Mis à jour le 15/12/2022

Apply Classifier Models for Sentiment Analysis

Understand the Goal of Sentiment Analysis

Sentiment analysis is one of the most common classification applications of vectorization, so we’ve dedicated a whole chapter to this subject!

Sentiment analysis is mostly used to infer customers’ views on a product or a service on social networks. However, you can also apply it to political discourse, digital sociology, or information extraction.

Consider the following statement taken from a movie review:

This movie was amazing.”

Rather easy to identify the positive word, right? Now, what about this one?

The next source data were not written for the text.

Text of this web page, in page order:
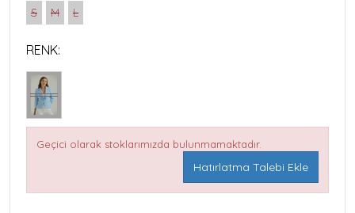
S M L
RENK:
Geçici olarak stoklarımızda bulunmamaktadır.
Hatırlatma Talebi Ekle
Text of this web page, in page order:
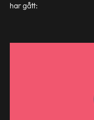
har gått:

“That movie was amazingly bad.”

Slightly more complex! Now, what about this social media comment:

It’s not unattractive!

Even more complex!

In some cases, sentiment analysis is more complicated than just looking at positive and negative words. Negations, idioms, slang, sarcasm, and sentence complexity can make it more difficult to understand the polarity of a piece of text.

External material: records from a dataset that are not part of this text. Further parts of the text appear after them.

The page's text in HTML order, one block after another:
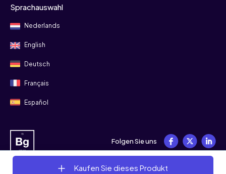
Sprachauswahl
Nederlands
English
Deutsch
Français
Español
Folgen Sie uns
Kaufen Sie dieses Produkt

In this chapter, we will look at two different ways to calculate a sentiment score on a text piece.

Perform a Dictionary-Based Sentiment Analysis

If you google “sentiment analysis in Python,” you will stumble upon the TextBlob library at some point. It is a simple library that offers many NLP tasks, such as tokenization, part-of-speech tagging, language detection, and sentiment analysis. Let’s take it for a ride!

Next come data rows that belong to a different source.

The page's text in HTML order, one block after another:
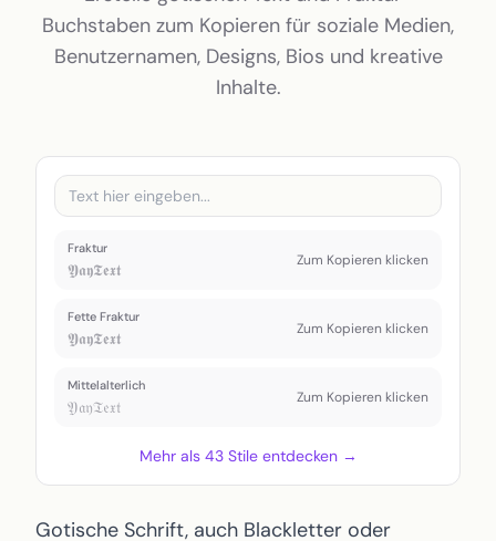
Kleiner Text
Buchstaben zum Kopieren für soziale Medien,
Benutzernamen, Designs, Bios und kreative
Inhalte.
Fraktur
𝖄𝖆𝖞𝕿𝖊𝖝𝖙 Zum Kopieren klicken
Fette Fraktur
𝖄𝖆𝖞𝕿𝖊𝖝𝖙 Zum Kopieren klicken
Mittelalterlich
𝔜𝔞𝔶𝔗𝔢𝔵𝔱 Zum Kopieren klicken
Mehr als 43 Stile entdecken →
Gotische Schrift, auch Blackletter oder
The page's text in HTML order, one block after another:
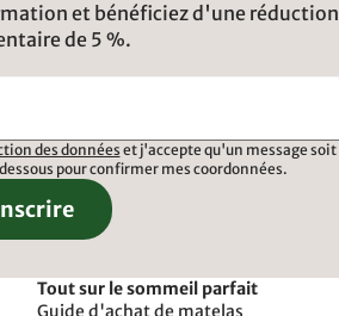
et bénéficiez d'une réduction
de 5 %.
des donnéeset j'accepte qu'un message soit
pour confirmer mes coordonnées.
Tout sur le sommeil parfait
Guide d'achat de matelas

Install the library and download the data with:

pip install -U textblob 
python -m textblob.download_corpora

Similarly to spaCy, when you apply TextBlob to a text, the text is parsed, and you get a list of all the sentences in the text. And with each sentence, you get its:

  • Sentiment, also known as its polarity (negative or positive). 

  • Subjectivity, a measure of the intensity of the sentiment. 

Let’s apply it to a text:

from  textblob import TextBlob

text = '''That was a narrow escape, Alice said. 
A good deal frightened at the sudden change. 
But very glad to find herself still in existence;
'''

blob = TextBlob(text)
# For each sentence calculate the sentiment (polarity) and importance (subjectivity)
for sentence in blob.sentences:
   print(sentence.raw, sentence.sentiment.polarity, sentence.sentiment.subjectivity)

You get:

That was a narrow escape, Alice said. -0.2 0.4 
A good deal frightened at the sudden change. 0.35 0.55 
But very glad to find herself still in existence; 0.65 1.0

TextBlob has correctly identified the first sentence as slightly negative (narrow, escape) and the third one as more positive (glad).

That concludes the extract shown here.